Le président de la RDC, Felix Tshisekedi (à gauche) et son homologue rwandais Paul Kagame à New York, le 23 septembre 2019 (Facebook / RDC Présidence)

Le président rwandais, Paul Kagame, a affirmé lundi que, contrairement à des rumeurs persistantes, son pays n'a déployé aucun soldat en République démocratique du Congo (RDC) voisine pour y lutter contre des groupes rebelles.

"Le gouvernement de la RDC sait qu'il n'y a pas le moindre soldat (rwandais) dans l'est de la RDC. Vous pouvez me croire, il n'y a aucun soldat des RDF (Forces de défense rwandaises) dans cette partie du monde", a déclaré M. Kagame lors d'une conférence de presse notamment consacrée au nouveau coronavirus.

Depuis plusieurs mois, des rumeurs font état d'une présence directe de l'armée rwandaise sur le sol congolais pour mener une offensive avec les forces congolaises contre les rebelles des Forces démocratiques de libération du Rwanda (FDLR).

Les FDLR sont un groupe de rebelles hutu rwandais réfugiés en RDC, dont certains des fondateurs au début des années 2000 ont participé au génocide contre les Tutsi au Rwanda en 1994.

L'armée congolaise avait annoncé en septembre avoir tué le chef des FDLR, Sylvestre Mudacumura, poursuivi par la Cour pénale internationale (CPI) pour des crimes de guerre dans l'est de la RDC.

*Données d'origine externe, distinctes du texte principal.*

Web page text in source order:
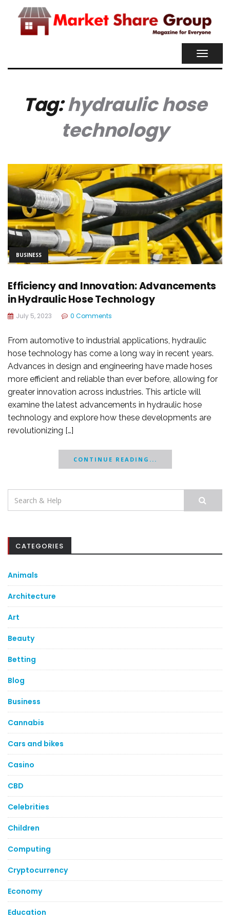
Tag:hydraulic hose
technology
BUSINESS
Efficiency and Innovation: Advancements
in Hydraulic Hose Technology
July 5, 2023 0 Comments
From automotive to industrial applications, hydraulic
hose technology has come a long way in recent years.
Advances in design and engineering have made hoses
more efficient and reliable than ever before, allowing for
greater innovation across industries. This article will
examine the latest advancements in hydraulic hose
technology and explore how these developments are
revolutionizing […]
CONTINUE READING...
Search
for:
CATEGORIES
Animals
Architecture
Art
Beauty
Betting
Blog
Business
Cannabis
Cars and bikes
Casino
CBD
Celebrities
Children
Computing
Cryptocurrency
Economy
Education
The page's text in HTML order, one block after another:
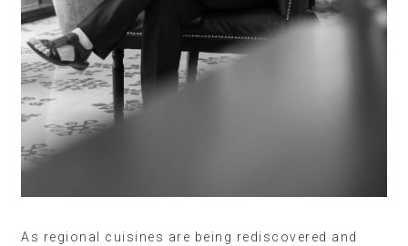
As regional cuisines are being rediscovered and
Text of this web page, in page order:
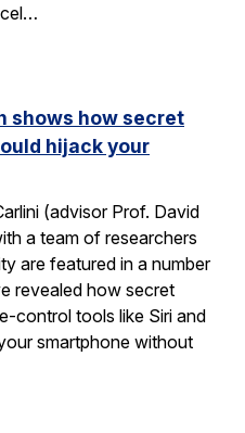
shows how secret
hijack your
(advisor Prof. David
a team of researchers
are featured in a number
revealed how secret
control tools like Siri and
smartphone without
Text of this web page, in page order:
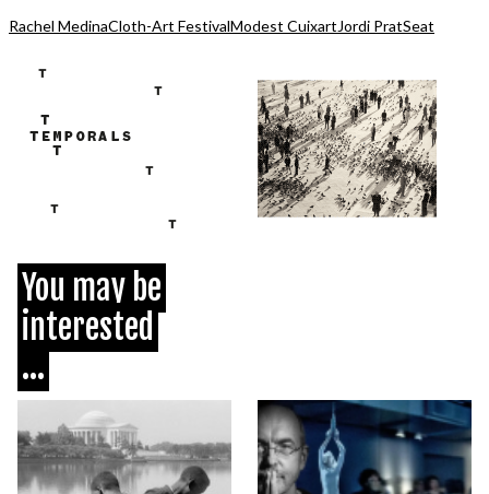
Rachel MedinaCloth-Art FestivalModest CuixartJordi PratSeat
You may be
interested
...

Cette annonce avait été saluée par Kigali, qui reprochait auparavant à la RDC de ne pas en faire assez contre les FDLR.

M. Kagame s'est d'ailleurs réjoui lundi de la volonté de collaboration affichée par le gouvernement congolais depuis l'élection en janvier 2019 du président Félix Tshisekedi.

"Heureusement, nous avons en RDC un gouvernement qui a accepté de travailler avec les pays de la région pour résoudre un problème qui dure depuis 25 ans", a-t-il souligné.

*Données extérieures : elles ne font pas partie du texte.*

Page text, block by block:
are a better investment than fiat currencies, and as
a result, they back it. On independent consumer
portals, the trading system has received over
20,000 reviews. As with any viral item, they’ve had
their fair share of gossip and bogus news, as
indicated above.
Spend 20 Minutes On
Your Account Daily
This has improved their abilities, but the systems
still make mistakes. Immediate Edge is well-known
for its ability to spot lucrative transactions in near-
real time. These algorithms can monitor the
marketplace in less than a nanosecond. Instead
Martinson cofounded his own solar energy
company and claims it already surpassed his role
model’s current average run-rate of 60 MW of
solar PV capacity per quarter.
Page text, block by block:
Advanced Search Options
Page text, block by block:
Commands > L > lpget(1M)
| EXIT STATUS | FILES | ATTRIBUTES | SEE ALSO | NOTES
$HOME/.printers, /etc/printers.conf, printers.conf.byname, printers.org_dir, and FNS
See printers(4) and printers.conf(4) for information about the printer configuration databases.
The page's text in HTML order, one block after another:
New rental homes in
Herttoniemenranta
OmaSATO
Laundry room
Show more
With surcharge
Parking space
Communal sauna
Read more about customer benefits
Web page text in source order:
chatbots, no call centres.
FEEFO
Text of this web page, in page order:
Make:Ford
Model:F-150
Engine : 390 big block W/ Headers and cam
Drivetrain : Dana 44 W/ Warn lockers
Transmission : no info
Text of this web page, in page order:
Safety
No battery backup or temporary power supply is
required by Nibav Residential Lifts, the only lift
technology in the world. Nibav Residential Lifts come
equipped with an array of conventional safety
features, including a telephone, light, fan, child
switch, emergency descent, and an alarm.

Le Groupe des experts du Congo (GEC), rattaché à l'Université de New York, avait affirmé en se basant sur "plusieurs sources militaires, diplomatiques et de la société civile" que des soldats des forces spéciales rwandaises avaient participé à une offensive sur le sol congolais fin novembre.

Le Rwanda avait immédiatement démenti, en affirmant que l'opération contre les FDLR et leurs groupes dissidents était "conduite par l'armée congolaise". Mais il s'était dit prêt à fournir de l'assistance ou des renseignements.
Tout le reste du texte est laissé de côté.